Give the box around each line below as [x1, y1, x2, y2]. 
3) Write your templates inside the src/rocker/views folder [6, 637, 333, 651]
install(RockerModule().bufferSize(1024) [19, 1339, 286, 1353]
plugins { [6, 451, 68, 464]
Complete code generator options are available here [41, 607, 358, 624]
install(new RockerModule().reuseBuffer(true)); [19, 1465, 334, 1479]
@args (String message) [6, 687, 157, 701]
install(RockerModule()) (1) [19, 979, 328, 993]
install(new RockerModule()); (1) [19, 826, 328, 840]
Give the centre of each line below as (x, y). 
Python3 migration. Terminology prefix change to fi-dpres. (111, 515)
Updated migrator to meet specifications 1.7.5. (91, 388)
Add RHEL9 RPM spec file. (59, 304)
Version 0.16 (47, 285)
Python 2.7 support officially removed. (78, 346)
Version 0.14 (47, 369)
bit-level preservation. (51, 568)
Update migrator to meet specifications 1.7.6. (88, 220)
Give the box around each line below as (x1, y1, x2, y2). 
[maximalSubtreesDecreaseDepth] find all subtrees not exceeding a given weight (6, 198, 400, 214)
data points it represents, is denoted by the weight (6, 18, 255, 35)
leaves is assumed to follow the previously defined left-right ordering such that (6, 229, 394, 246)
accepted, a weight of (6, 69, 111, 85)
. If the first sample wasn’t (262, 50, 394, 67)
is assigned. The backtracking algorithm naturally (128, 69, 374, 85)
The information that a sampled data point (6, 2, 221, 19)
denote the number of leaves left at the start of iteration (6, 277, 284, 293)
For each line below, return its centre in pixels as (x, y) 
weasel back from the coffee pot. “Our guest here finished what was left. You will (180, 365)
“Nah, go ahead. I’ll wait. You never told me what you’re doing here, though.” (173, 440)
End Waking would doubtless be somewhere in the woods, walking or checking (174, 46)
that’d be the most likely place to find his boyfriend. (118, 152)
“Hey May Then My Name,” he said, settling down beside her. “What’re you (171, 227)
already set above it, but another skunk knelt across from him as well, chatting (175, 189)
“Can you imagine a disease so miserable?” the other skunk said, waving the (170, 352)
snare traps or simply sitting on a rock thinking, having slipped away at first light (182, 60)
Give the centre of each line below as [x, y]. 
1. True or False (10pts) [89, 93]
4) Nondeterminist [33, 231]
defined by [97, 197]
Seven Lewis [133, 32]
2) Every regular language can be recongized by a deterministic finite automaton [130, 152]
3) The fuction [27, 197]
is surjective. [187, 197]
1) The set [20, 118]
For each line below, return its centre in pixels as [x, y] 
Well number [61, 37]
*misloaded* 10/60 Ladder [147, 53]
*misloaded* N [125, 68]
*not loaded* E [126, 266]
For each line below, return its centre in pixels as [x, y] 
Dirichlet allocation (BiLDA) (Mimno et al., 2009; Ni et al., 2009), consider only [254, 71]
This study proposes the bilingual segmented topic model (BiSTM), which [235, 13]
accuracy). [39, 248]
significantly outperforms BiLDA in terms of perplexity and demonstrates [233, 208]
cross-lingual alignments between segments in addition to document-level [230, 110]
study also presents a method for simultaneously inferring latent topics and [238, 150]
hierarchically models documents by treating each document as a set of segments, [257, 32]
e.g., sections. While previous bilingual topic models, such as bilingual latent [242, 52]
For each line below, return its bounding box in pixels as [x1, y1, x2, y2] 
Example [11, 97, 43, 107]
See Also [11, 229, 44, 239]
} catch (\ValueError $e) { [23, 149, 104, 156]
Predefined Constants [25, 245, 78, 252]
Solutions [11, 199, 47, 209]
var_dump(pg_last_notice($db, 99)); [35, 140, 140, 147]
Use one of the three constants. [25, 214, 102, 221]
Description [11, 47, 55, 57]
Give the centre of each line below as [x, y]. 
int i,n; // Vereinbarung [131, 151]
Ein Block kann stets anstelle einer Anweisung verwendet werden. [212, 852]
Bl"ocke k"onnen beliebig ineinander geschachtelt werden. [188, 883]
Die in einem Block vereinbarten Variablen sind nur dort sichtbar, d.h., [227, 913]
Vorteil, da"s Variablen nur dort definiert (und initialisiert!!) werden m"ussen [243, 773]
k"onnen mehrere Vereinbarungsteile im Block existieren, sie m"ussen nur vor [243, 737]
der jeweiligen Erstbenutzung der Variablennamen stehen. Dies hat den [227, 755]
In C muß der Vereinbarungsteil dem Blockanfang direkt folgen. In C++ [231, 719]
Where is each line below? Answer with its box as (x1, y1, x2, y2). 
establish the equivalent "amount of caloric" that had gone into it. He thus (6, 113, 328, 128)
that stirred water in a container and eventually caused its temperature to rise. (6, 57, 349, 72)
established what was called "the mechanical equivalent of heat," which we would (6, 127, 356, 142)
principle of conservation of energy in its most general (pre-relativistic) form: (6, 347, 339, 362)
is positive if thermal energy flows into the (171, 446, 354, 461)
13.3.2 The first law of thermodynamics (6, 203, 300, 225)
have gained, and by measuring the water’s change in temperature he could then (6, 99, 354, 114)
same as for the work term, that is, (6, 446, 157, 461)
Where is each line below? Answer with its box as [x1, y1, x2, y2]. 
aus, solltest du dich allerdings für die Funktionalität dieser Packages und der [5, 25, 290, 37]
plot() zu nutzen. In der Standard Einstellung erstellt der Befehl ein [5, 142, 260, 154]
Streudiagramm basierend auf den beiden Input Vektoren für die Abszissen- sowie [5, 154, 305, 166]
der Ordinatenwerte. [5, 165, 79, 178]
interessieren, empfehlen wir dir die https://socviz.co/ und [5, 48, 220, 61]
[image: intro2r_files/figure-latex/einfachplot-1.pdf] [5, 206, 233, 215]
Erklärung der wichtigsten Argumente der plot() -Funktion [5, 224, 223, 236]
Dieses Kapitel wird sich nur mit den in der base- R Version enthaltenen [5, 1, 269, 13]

------------------------------------------------------------

### ASSIGNMENT
In the listing above, find the line containing "e.g., sections. While" and the line containing "vor [243, 737]", then retype both and every line between them exactly, with nothing else.

### SOLUTION TO THIS EXERCISE
e.g., sections. While previous bilingual topic models, such as bilingual latent [242, 52]
For each line below, return its bounding box in pixels as [x1, y1, x2, y2] 
Example [11, 97, 43, 107]
See Also [11, 229, 44, 239]
} catch (\ValueError $e) { [23, 149, 104, 156]
Predefined Constants [25, 245, 78, 252]
Solutions [11, 199, 47, 209]
var_dump(pg_last_notice($db, 99)); [35, 140, 140, 147]
Use one of the three constants. [25, 214, 102, 221]
Description [11, 47, 55, 57]
Give the centre of each line below as [x, y]. 
int i,n; // Vereinbarung [131, 151]
Ein Block kann stets anstelle einer Anweisung verwendet werden. [212, 852]
Bl"ocke k"onnen beliebig ineinander geschachtelt werden. [188, 883]
Die in einem Block vereinbarten Variablen sind nur dort sichtbar, d.h., [227, 913]
Vorteil, da"s Variablen nur dort definiert (und initialisiert!!) werden m"ussen [243, 773]
k"onnen mehrere Vereinbarungsteile im Block existieren, sie m"ussen nur vor [243, 737]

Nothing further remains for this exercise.